Records excerpted from a collection
========================
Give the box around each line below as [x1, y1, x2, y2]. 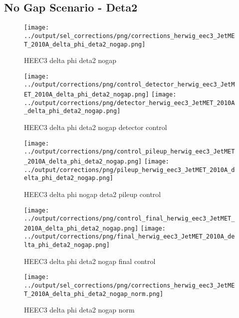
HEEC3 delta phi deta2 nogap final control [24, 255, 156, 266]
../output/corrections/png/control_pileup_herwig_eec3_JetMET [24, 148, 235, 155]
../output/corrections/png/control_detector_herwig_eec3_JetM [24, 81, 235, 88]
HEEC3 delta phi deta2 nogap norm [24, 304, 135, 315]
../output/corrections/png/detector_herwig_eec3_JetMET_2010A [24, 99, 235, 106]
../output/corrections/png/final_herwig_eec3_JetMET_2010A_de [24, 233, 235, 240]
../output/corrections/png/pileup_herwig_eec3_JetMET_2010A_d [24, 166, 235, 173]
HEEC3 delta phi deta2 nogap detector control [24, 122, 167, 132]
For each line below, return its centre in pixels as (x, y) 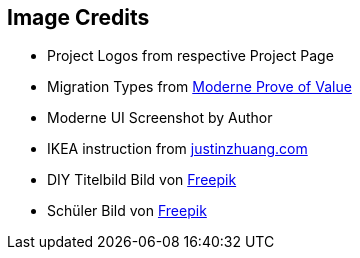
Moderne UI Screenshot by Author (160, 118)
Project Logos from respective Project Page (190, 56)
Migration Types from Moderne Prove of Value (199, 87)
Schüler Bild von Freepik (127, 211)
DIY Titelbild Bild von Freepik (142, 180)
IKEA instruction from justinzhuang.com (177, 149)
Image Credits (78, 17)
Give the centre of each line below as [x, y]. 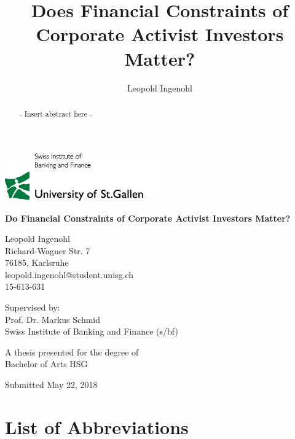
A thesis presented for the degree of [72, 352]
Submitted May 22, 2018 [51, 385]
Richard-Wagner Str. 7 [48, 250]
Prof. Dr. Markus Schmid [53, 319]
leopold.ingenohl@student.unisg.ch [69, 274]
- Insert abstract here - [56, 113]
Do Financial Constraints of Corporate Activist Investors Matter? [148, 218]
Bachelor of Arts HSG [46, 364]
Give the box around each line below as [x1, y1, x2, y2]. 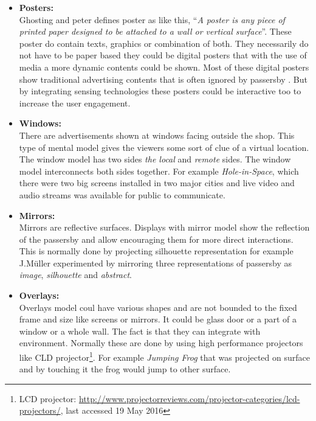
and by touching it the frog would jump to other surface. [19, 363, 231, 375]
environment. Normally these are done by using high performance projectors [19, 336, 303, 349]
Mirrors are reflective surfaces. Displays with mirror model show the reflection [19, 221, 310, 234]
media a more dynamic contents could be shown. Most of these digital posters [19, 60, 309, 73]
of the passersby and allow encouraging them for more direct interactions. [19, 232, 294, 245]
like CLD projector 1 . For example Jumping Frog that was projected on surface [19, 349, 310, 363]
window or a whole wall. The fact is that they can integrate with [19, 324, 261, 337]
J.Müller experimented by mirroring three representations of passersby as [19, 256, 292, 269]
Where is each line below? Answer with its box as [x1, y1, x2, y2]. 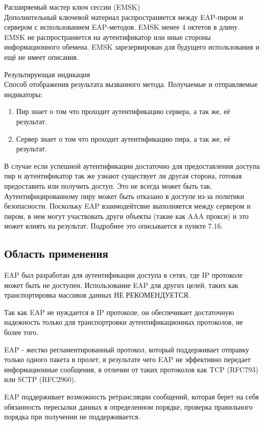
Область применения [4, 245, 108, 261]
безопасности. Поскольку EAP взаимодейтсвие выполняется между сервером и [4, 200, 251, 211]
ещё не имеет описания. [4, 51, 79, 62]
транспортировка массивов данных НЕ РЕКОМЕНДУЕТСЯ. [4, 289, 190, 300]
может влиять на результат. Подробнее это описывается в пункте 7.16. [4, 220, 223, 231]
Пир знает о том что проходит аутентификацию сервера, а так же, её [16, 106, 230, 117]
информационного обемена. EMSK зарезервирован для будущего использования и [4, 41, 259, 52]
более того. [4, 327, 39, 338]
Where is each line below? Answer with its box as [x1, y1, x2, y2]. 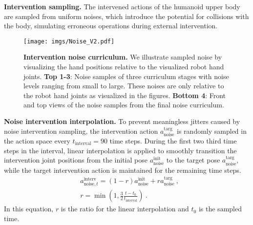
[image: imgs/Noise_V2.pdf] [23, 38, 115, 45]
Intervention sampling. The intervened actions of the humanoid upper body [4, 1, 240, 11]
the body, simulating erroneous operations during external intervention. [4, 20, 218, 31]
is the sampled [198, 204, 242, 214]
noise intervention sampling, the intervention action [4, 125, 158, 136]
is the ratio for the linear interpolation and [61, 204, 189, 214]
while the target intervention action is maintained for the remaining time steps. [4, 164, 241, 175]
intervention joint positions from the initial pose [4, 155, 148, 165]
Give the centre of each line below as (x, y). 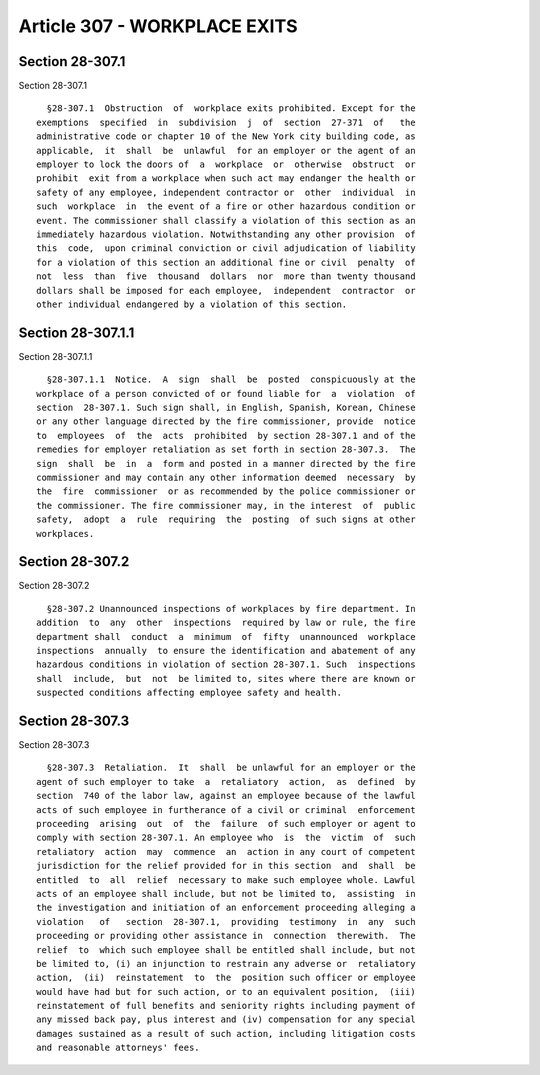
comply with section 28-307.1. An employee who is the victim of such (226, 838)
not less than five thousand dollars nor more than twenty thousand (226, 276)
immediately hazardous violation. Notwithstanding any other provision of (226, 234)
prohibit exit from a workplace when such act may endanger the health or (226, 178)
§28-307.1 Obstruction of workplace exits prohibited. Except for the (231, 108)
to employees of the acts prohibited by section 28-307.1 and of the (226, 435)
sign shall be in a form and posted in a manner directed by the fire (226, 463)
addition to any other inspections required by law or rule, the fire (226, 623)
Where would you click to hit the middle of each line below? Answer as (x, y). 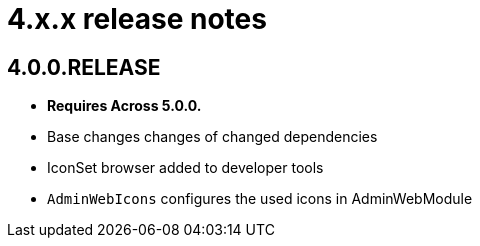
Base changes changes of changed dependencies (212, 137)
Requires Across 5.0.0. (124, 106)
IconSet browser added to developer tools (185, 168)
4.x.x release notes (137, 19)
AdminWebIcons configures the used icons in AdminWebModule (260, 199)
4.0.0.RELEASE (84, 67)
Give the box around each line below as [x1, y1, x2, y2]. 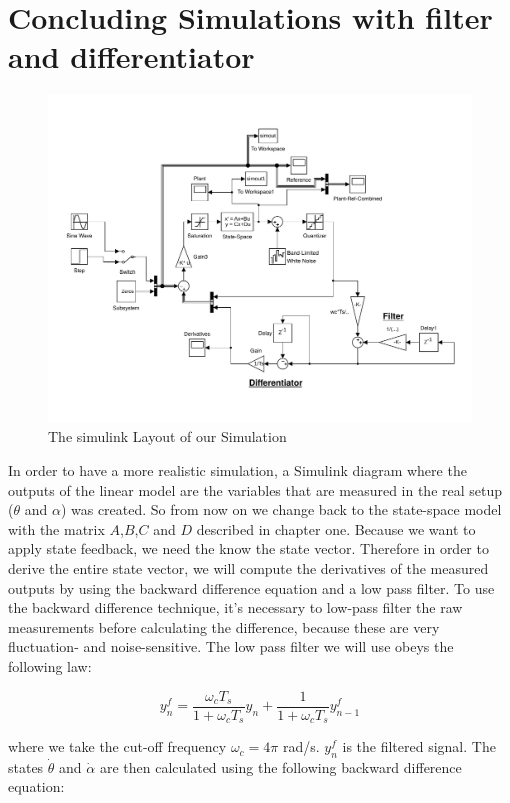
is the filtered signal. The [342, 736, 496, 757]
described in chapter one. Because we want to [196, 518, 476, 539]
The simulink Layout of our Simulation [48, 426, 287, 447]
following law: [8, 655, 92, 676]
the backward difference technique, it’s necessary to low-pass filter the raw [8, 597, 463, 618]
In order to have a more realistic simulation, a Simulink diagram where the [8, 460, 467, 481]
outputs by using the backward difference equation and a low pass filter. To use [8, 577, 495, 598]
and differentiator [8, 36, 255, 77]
========================
Give every line of the data above again as it stands; the pictures stay out.

> **Answer box**
Give the box around each line below as [x1, y1, x2, y2]. 
HEEC3 delta phi deta2 nogap final control [24, 255, 156, 266]
../output/corrections/png/control_pileup_herwig_eec3_JetMET [24, 148, 235, 155]
../output/corrections/png/control_detector_herwig_eec3_JetM [24, 81, 235, 88]
HEEC3 delta phi deta2 nogap norm [24, 304, 135, 315]
../output/corrections/png/detector_herwig_eec3_JetMET_2010A [24, 99, 235, 106]
../output/corrections/png/final_herwig_eec3_JetMET_2010A_de [24, 233, 235, 240]
../output/corrections/png/pileup_herwig_eec3_JetMET_2010A_d [24, 166, 235, 173]
HEEC3 delta phi deta2 nogap detector control [24, 122, 167, 132]
For each line below, return its centre in pixels as (x, y) 
Moderne UI Screenshot by Author (160, 118)
Project Logos from respective Project Page (190, 56)
Migration Types from Moderne Prove of Value (199, 87)
Schüler Bild von Freepik (127, 211)
DIY Titelbild Bild von Freepik (142, 180)
IKEA instruction from justinzhuang.com (177, 149)
Image Credits (78, 17)
Give the centre of each line below as [x, y]. 
A thesis presented for the degree of [72, 352]
Submitted May 22, 2018 [51, 385]
Richard-Wagner Str. 7 [48, 250]
Prof. Dr. Markus Schmid [53, 319]
leopold.ingenohl@student.unisg.ch [69, 274]
- Insert abstract here - [56, 113]
Do Financial Constraints of Corporate Activist Investors Matter? [148, 218]
Bachelor of Arts HSG [46, 364]
Give the box around each line below as [x1, y1, x2, y2]. 
and by touching it the frog would jump to other surface. [19, 363, 231, 375]
environment. Normally these are done by using high performance projectors [19, 336, 303, 349]
Mirrors are reflective surfaces. Displays with mirror model show the reflection [19, 221, 310, 234]
media a more dynamic contents could be shown. Most of these digital posters [19, 60, 309, 73]
of the passersby and allow encouraging them for more direct interactions. [19, 232, 294, 245]
like CLD projector 1 . For example Jumping Frog that was projected on surface [19, 349, 310, 363]
window or a whole wall. The fact is that they can integrate with [19, 324, 261, 337]
J.Müller experimented by mirroring three representations of passersby as [19, 256, 292, 269]
Where is each line below? Answer with its box as [x1, y1, x2, y2]. 
Область применения [4, 245, 108, 261]
безопасности. Поскольку EAP взаимодейтсвие выполняется между сервером и [4, 200, 251, 211]
ещё не имеет описания. [4, 51, 79, 62]
транспортировка массивов данных НЕ РЕКОМЕНДУЕТСЯ. [4, 289, 190, 300]
может влиять на результат. Подробнее это описывается в пункте 7.16. [4, 220, 223, 231]
Пир знает о том что проходит аутентификацию сервера, а так же, её [16, 106, 230, 117]
информационного обемена. EMSK зарезервирован для будущего использования и [4, 41, 259, 52]
более того. [4, 327, 39, 338]
Where is each line below? Answer with its box as [x1, y1, x2, y2]. 
[image: imgs/Noise_V2.pdf] [23, 38, 115, 45]
Intervention sampling. The intervened actions of the humanoid upper body [4, 1, 240, 11]
the body, simulating erroneous operations during external intervention. [4, 20, 218, 31]
is the sampled [198, 204, 242, 214]
noise intervention sampling, the intervention action [4, 125, 158, 136]
is the ratio for the linear interpolation and [61, 204, 189, 214]
while the target intervention action is maintained for the remaining time steps. [4, 164, 241, 175]
intervention joint positions from the initial pose [4, 155, 148, 165]
Give the centre of each line below as (x, y). 
comply with section 28-307.1. An employee who is the victim of such (226, 838)
not less than five thousand dollars nor more than twenty thousand (226, 276)
immediately hazardous violation. Notwithstanding any other provision of (226, 234)
prohibit exit from a workplace when such act may endanger the health or (226, 178)
§28-307.1 Obstruction of workplace exits prohibited. Except for the (231, 108)
to employees of the acts prohibited by section 28-307.1 and of the (226, 435)
sign shall be in a form and posted in a manner directed by the fire (226, 463)
addition to any other inspections required by law or rule, the fire (226, 623)
Where would you click to hit the middle of each line below? Answer as (x, y). 
Base changes changes of changed dependencies (212, 137)
Requires Across 5.0.0. (124, 106)
IconSet browser added to developer tools (185, 168)
4.x.x release notes (137, 19)
AdminWebIcons configures the used icons in AdminWebModule (260, 199)
4.0.0.RELEASE (84, 67)
Give the box around each line below as [x1, y1, x2, y2]. 
is the filtered signal. The [342, 736, 496, 757]
described in chapter one. Because we want to [196, 518, 476, 539]
The simulink Layout of our Simulation [48, 426, 287, 447]
following law: [8, 655, 92, 676]
the backward difference technique, it’s necessary to low-pass filter the raw [8, 597, 463, 618]
In order to have a more realistic simulation, a Simulink diagram where the [8, 460, 467, 481]
outputs by using the backward difference equation and a low pass filter. To use [8, 577, 495, 598]
and differentiator [8, 36, 255, 77]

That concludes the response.